Open Datasets Collection

16 Dec 2017

In this post, I will list some useful open datasets.

  1. CrowdFlower

    CrowdFlower is a crowdsourcing platform. Thanks for them to support researches in crowdsourcing area. They open some completed datasets, called Data For Everyone processed on their platform for researchers in crowdsourcing area to test new methods.

  2. AMiner

    Aminer is a researcher mining platform, which ranks researchers in many areas based on their influences. Also the group developed Aminer is active and successful in data mining area and published many papers in KDD in recent years. They open their datasets used in their papers for other researchers to utilize.

  3. Yelp Dataset

    The Yelp dataset is a subset of our businesses, reviews, and user data for use in personal, educational, and academic purposes. Available in both JSON and SQL files, use it to teach students about databases, to learn NLP, or for sample production data while you learn how to make mobile apps.
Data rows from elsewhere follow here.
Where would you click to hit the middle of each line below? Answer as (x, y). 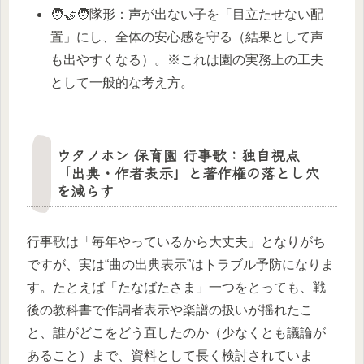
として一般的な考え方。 (122, 83)
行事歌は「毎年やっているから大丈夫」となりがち (176, 242)
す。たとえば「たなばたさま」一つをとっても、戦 (176, 288)
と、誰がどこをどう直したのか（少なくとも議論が (176, 333)
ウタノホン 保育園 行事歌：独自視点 (178, 155)
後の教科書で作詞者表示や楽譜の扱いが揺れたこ (170, 310)
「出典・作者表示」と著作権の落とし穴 (188, 173)
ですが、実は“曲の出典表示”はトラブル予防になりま (180, 265)
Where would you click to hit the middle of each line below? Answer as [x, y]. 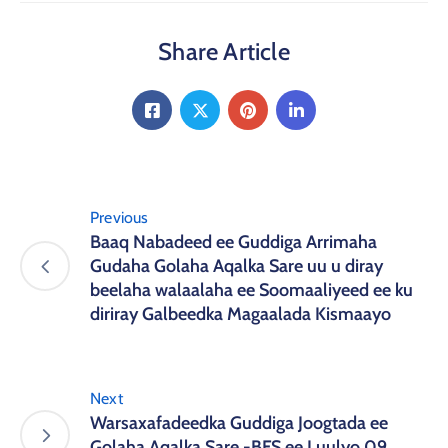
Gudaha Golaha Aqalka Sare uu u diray [236, 266]
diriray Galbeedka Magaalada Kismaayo [240, 314]
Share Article [224, 52]
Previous [119, 218]
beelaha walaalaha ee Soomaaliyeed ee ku [251, 290]
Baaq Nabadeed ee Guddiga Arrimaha [233, 242]
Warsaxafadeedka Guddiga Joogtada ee [239, 423]
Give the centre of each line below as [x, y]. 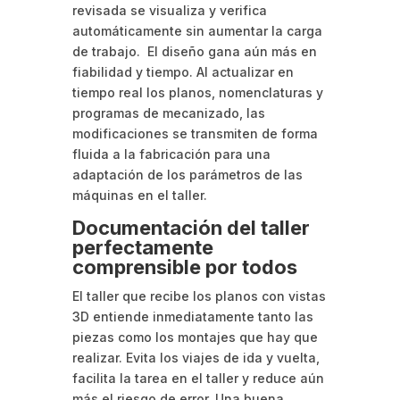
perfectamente [142, 247]
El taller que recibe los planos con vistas [199, 296]
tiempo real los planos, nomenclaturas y [197, 92]
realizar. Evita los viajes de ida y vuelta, [196, 357]
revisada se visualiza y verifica [169, 10]
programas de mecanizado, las [168, 112]
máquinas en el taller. [139, 195]
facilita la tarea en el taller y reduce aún [198, 378]
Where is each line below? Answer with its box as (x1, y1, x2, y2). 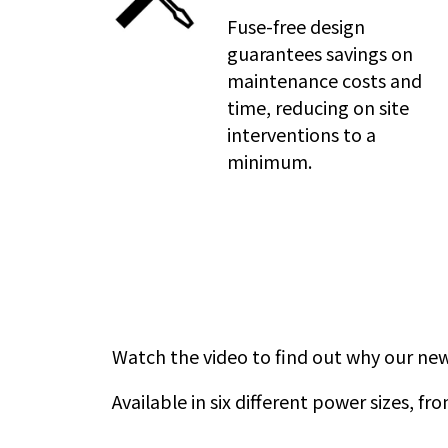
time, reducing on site (227, 94, 409, 120)
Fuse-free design (227, 13, 365, 39)
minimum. (227, 148, 312, 174)
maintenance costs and (227, 67, 422, 93)
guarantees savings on (227, 40, 413, 66)
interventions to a (227, 121, 376, 147)
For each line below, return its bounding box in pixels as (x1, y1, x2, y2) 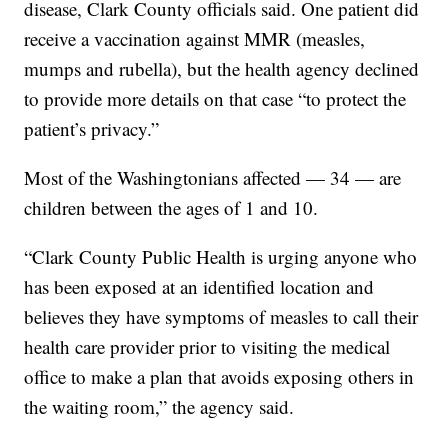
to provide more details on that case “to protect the (24, 86, 407, 112)
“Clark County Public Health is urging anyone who (24, 244, 418, 270)
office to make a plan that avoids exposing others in (24, 364, 415, 390)
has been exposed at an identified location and (24, 274, 375, 300)
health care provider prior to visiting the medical (24, 334, 391, 360)
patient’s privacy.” (24, 116, 160, 142)
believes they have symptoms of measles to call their (24, 304, 419, 330)
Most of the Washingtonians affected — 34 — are (24, 165, 402, 191)

  4. Population estimation from mobile network traffic metadata Dataset

    This dataset cover one month of data taken during the month of April 2015 for three Italian cities: Rome, Milan, Turin. The raw data has been provided during the Telecom Italia Big Data Challenge

  5. Datasets and codes from Gao Cong’s group

    Prof. Gao Cong in NTU summarizes many datasets and source codes of the publications from his group in this webpage. Very useful for recommendation, POI mining and social influence analyses.